Exercise
Using the records below, quote only the span that opens with the line containing "We analyze the" and closes with the line containing "Fonctionne aussi en haskell (72, 1099)", exactly and inclusively.

Records from a dataset
·····
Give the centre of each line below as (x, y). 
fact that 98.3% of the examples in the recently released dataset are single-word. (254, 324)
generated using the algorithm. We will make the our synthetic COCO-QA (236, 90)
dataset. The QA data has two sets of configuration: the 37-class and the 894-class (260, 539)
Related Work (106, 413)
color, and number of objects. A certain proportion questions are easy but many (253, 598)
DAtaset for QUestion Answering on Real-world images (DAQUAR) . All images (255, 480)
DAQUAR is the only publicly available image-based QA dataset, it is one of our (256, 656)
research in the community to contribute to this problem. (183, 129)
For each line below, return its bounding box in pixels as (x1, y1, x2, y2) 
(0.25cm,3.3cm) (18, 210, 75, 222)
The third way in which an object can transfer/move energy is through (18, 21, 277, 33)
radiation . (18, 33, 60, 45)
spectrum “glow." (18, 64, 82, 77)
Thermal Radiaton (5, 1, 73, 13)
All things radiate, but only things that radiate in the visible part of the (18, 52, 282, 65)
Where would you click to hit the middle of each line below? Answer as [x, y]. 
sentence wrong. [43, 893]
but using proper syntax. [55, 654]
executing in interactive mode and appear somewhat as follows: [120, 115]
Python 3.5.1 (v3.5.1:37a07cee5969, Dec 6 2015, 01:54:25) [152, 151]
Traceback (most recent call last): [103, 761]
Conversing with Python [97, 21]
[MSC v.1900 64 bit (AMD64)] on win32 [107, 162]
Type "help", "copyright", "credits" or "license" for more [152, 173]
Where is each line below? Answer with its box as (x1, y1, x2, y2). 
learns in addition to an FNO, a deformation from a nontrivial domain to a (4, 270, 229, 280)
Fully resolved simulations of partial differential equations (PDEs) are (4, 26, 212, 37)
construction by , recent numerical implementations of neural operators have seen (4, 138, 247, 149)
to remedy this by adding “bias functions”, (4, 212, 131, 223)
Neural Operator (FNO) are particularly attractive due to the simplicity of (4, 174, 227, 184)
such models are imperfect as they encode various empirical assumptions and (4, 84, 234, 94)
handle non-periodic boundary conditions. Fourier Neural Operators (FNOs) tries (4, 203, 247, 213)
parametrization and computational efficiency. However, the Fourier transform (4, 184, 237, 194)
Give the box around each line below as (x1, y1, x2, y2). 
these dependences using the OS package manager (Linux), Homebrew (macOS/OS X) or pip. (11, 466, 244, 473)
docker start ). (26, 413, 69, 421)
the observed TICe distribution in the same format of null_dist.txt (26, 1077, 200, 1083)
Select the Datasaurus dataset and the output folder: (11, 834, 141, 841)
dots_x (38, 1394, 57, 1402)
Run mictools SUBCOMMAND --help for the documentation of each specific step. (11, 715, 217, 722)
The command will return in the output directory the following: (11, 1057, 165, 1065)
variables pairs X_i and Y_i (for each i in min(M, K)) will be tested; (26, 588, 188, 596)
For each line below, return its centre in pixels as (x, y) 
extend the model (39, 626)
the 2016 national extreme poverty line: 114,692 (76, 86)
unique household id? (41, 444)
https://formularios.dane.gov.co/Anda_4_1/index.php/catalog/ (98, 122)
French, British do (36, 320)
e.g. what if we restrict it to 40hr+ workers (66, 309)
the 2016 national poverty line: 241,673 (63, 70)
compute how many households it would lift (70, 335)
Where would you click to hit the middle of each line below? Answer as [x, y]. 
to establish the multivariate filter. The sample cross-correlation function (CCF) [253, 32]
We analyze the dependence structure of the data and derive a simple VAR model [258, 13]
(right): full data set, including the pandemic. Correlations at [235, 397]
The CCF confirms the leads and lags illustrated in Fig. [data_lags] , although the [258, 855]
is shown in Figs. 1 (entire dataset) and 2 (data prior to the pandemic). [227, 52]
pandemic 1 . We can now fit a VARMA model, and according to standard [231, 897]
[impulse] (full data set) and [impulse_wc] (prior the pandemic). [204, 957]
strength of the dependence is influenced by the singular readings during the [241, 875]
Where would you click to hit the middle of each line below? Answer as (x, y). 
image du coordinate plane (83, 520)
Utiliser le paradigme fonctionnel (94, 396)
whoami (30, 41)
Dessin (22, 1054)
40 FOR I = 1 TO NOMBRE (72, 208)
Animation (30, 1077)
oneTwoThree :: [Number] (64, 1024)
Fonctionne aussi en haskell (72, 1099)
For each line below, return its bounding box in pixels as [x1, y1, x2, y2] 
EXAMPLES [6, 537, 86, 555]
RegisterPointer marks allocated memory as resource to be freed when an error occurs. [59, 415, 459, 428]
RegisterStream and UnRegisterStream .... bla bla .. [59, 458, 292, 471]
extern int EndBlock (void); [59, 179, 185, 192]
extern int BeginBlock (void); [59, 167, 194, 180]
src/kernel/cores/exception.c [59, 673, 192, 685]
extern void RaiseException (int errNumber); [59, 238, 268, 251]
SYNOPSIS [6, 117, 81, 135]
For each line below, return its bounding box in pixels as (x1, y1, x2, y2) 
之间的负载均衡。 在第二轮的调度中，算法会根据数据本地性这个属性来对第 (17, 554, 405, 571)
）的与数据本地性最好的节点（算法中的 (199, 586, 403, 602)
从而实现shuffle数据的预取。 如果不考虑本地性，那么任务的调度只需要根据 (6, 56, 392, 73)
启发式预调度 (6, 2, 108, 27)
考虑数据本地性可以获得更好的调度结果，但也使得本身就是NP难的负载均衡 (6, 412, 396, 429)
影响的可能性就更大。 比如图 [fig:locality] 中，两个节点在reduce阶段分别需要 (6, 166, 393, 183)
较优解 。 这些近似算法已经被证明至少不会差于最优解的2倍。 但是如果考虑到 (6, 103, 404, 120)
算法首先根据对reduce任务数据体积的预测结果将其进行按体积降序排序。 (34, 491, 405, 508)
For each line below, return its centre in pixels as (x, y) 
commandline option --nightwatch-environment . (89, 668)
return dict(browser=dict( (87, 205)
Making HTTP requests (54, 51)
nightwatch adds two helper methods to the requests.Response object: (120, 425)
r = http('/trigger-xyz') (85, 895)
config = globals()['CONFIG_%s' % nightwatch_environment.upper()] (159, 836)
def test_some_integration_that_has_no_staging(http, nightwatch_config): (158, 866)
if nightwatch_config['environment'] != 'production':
·····
Task result
We analyze the dependence structure of the data and derive a simple VAR model [258, 13]
(right): full data set, including the pandemic. Correlations at [235, 397]
The CCF confirms the leads and lags illustrated in Fig. [data_lags] , although the [258, 855]
is shown in Figs. 1 (entire dataset) and 2 (data prior to the pandemic). [227, 52]
pandemic 1 . We can now fit a VARMA model, and according to standard [231, 897]
[impulse] (full data set) and [impulse_wc] (prior the pandemic). [204, 957]
strength of the dependence is influenced by the singular readings during the [241, 875]
Where would you click to hit the middle of each line below? Answer as (x, y). 
image du coordinate plane (83, 520)
Utiliser le paradigme fonctionnel (94, 396)
whoami (30, 41)
Dessin (22, 1054)
40 FOR I = 1 TO NOMBRE (72, 208)
Animation (30, 1077)
oneTwoThree :: [Number] (64, 1024)
Fonctionne aussi en haskell (72, 1099)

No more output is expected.